Konnte ich das wirklich verantworten? In diesem Fall schon, entschied ich.
„Und jetzt … spring nach vorn!“
Ich hatte es unzählige Male in meiner Fantasie getan, und jetzt tat es das Wesen, aber ganz real. Mit der letzten Kraft, die seine Waden noch aufzubringen vermochten, schleuderte sich mein Klon hinaus ins Bodenlose. Nicht sehr weit zwar, und er war augenblicklich meinem Sichtfeld entschwunden. Doch ich meinte, durch das Prasseln des Regens ein Jauchzen gehört zu haben. Einen Moment lang fühlte ich mit dem Wesen, wie es zusammen mit den Regentropfen durch ein Stück des Himmels glitt. Vielleicht würde es den Aufprall auf dem Fluss gar nicht mehr mitbekommen, denn bei seinem Alterungstempo dürfte es ohnehin nur noch Sekunden gehabt haben.
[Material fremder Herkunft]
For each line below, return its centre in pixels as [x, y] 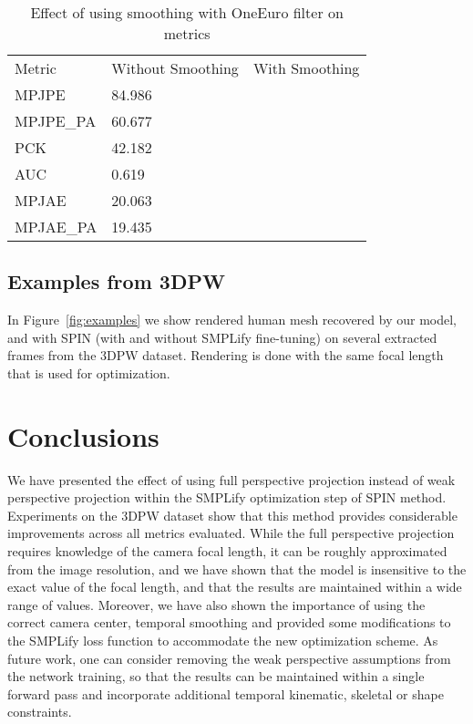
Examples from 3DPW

Würde mein Klon genauso schnell verwesen, wie er herangereift war? Ich stellte mir vor, wie sich sein Körper während des Sturzes auflöste und er wie aufgewirbelter Staub ein Stück weit über der Wasseroberfläche mit dem Regen tanzte, bevor sich seine Spur im Wind verlor. Fast hätte ich nachgesehen, ob und wo er gelandet wäre, aber dazu hätte ich raus an das Geländer gehen und mich vollkommen einweichen lassen müssen. Außerdem würde der Bus gleich kommen. Es würde nicht mal mehr für eine Kippe reichen. Dabei hätte ich jetzt dringend eine nötig gehabt! Da sah ich den Bus die Straße hinauffahren. Es grenzte an Gehässigkeit, wie er beim Bremsen volle Breitseite durch den Bach am Bordstein fuhr. Ich bekam zum zweiten Mal eine Dusche aus Gossenwasser. Ich fluchte leise und ermahnte mich, beim nächsten Dreckswetter nicht wieder meinen Schirm zu vergessen. Der Bus senkte sich ab und öffnete die Tür. Ich hastete die zwei Schritte durch den Regen ins Fahrzeug hinein und zückte mein Monatsticket. Als ich einen freien Sitz suchte, dachte ich nochmal an meinen Klon und dass er nicht lange genug existiert hatte, um je den Sonnenschein kennen gelernt zu haben. Trotzdem war ihm das so wunderbar egal gewesen! Ich hingegen hatte viele sonnige Tage gesehen, und dennoch erschien mir mein Himmel stets bewölkt. Vielleicht würde ich eines Tages meinem Klon folgen, einfach losfliegen vom Rand der Klippe und mich auflösen im Regen.
Ich strauchelte, als der Bus beschleunigte.